You don't have to be clinically anaemic to struggle with fatigue. Just a dip in your iron levels is enough to make you feel washed out and this is very common in younger women (under 40). Shortages of certain B vitamins are also common in vegetarians and can have a similar effect. Common diabetes triggers are poor diet, inactivity and being overweight rather than simply high consumption of sugar. However, too much sugar in the diet can result in blood sugar highs (mild hyperglycaemia) followed by blood sugar lows (mild hypoglycaemia)... the lows can result in feelings of low energy, irritability and fatigue and so a steady stream of slow-release or Low GI energy sources help keep energy levels more stable. However, as said earlier, nothing beats a few full nights' sleep.

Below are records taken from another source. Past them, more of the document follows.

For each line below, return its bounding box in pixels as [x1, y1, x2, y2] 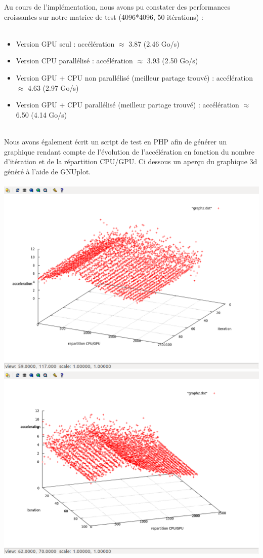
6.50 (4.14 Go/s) [16, 109, 67, 120]
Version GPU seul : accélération [16, 38, 115, 49]
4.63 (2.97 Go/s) [28, 82, 79, 93]
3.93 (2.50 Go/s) [147, 55, 198, 66]
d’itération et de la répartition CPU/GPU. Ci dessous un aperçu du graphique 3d [4, 156, 257, 167]
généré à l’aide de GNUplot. [4, 166, 91, 176]
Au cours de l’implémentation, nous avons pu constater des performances [4, 2, 231, 12]
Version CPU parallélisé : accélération [16, 55, 133, 66]
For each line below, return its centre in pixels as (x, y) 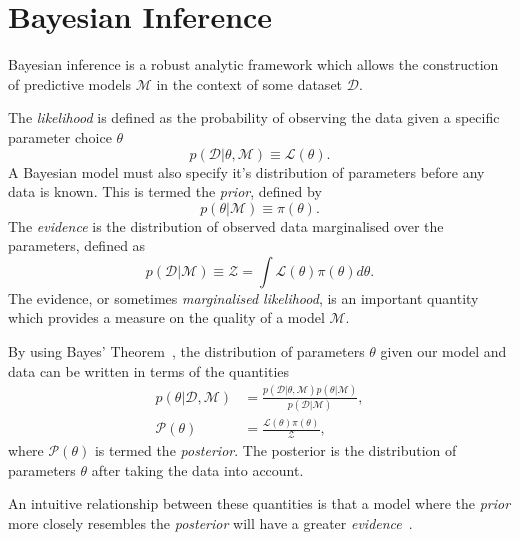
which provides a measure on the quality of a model (166, 317)
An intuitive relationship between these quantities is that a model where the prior (259, 503)
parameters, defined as (77, 245)
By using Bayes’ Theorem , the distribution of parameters (186, 351)
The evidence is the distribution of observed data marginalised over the (226, 225)
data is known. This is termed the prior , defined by (165, 191)
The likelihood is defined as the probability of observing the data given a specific (254, 117)
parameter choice (60, 136)
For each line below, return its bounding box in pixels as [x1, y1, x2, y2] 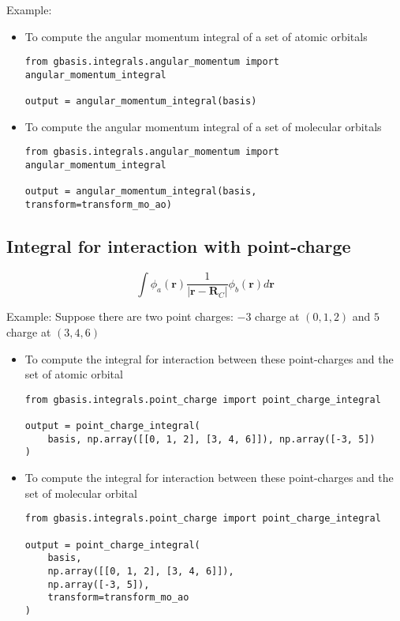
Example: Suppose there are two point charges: [6, 308, 234, 325]
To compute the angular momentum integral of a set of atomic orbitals [24, 28, 368, 44]
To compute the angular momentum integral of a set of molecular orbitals [24, 118, 382, 134]
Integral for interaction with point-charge [6, 234, 351, 258]
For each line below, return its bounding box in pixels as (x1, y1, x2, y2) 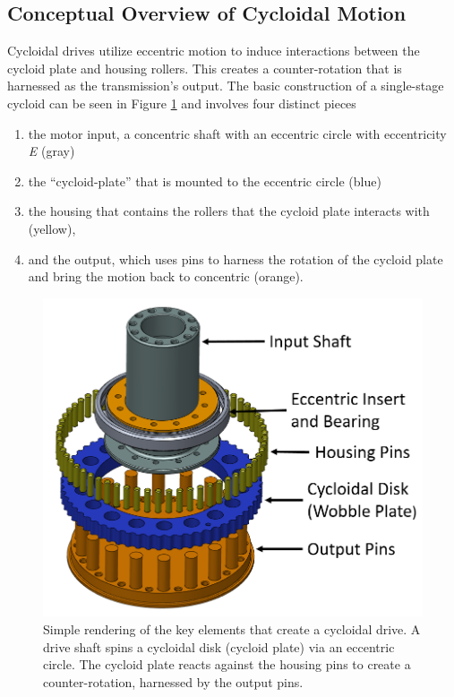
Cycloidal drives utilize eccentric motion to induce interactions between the (7, 41, 420, 60)
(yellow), (28, 219, 76, 237)
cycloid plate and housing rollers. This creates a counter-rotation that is (7, 58, 402, 77)
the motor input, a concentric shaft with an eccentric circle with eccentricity (28, 124, 447, 142)
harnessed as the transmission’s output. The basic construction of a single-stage (7, 76, 444, 95)
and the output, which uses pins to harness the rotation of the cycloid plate (28, 249, 443, 268)
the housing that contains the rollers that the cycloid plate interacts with (28, 202, 430, 220)
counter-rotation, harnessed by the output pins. (43, 672, 304, 691)
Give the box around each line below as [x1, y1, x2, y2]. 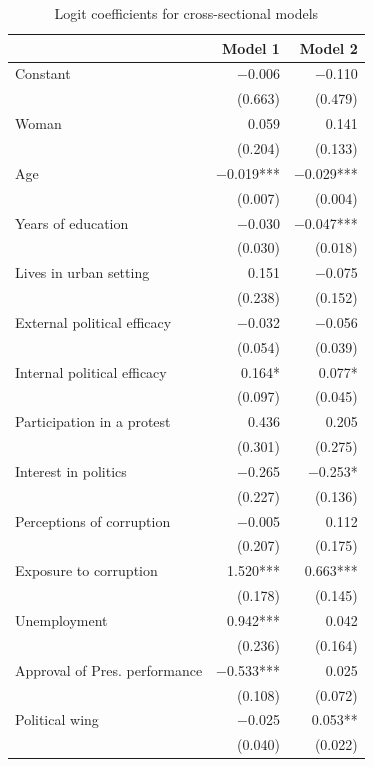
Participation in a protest [15, 411, 171, 432]
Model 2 [299, 37, 358, 58]
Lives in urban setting [15, 262, 150, 283]
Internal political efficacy [15, 361, 167, 382]
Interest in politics [15, 460, 127, 481]
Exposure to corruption [15, 560, 158, 581]
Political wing [15, 709, 99, 730]
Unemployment [15, 610, 108, 630]
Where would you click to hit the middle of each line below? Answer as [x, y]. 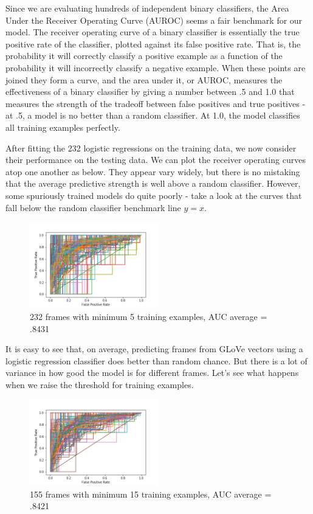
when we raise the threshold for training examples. [100, 384]
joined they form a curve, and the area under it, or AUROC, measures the [144, 79]
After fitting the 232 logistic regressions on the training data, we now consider [151, 148]
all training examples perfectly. [63, 127]
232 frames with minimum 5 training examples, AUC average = [149, 317]
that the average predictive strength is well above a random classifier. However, [153, 183]
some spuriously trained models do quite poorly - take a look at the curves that [154, 195]
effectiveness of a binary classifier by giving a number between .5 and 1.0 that [150, 92]
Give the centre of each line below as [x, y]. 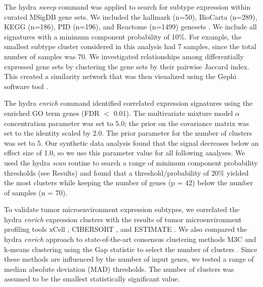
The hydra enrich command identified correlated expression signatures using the [128, 103]
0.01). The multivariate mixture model [173, 113]
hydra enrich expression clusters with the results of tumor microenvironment [123, 219]
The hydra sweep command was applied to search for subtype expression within [127, 7]
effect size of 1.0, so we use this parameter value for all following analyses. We [125, 153]
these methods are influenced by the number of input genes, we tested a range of [129, 259]
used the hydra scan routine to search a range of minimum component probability [131, 162]
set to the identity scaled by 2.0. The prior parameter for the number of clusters [128, 133]
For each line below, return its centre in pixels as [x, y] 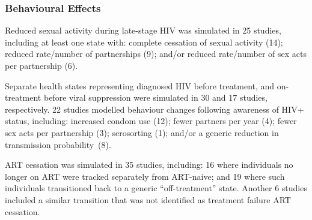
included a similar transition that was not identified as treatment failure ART [148, 199]
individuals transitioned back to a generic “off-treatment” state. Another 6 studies [156, 188]
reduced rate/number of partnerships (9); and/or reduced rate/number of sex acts [156, 54]
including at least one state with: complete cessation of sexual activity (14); [144, 42]
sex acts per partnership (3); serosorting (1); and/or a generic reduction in [142, 132]
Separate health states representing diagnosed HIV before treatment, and [140, 85]
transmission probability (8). [58, 144]
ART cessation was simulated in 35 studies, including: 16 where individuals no [149, 165]

WillieWaggledagger · 30/04/2012 07:45

what are you having for breakfast MamaC? would you be able to have something high protein e.g. eggs? (appreciate this might be difficult in the morning!)

This could help avoid the 10am slump

googietheegg · 01/05/2012 12:32

You need to make a Bum Bun! Takes 5 mins and will last you a few days.

Mug of oats/museli
Mug of bran flakes
Third of a mug brown sugar
About a mug of chopped dried fruit and nuts
Spoonful of mixed spice/Ginger/cinnamon

Give it all a stir and add a mug of milk

After a few mins, add a mug of self raising flour and stir again. Bake is a loaf tin for an hour at about 180.

V flexible recipe, v tasty, great for breakfast, with yoghurt, cheddar, butter, cream cheese...freezes well too.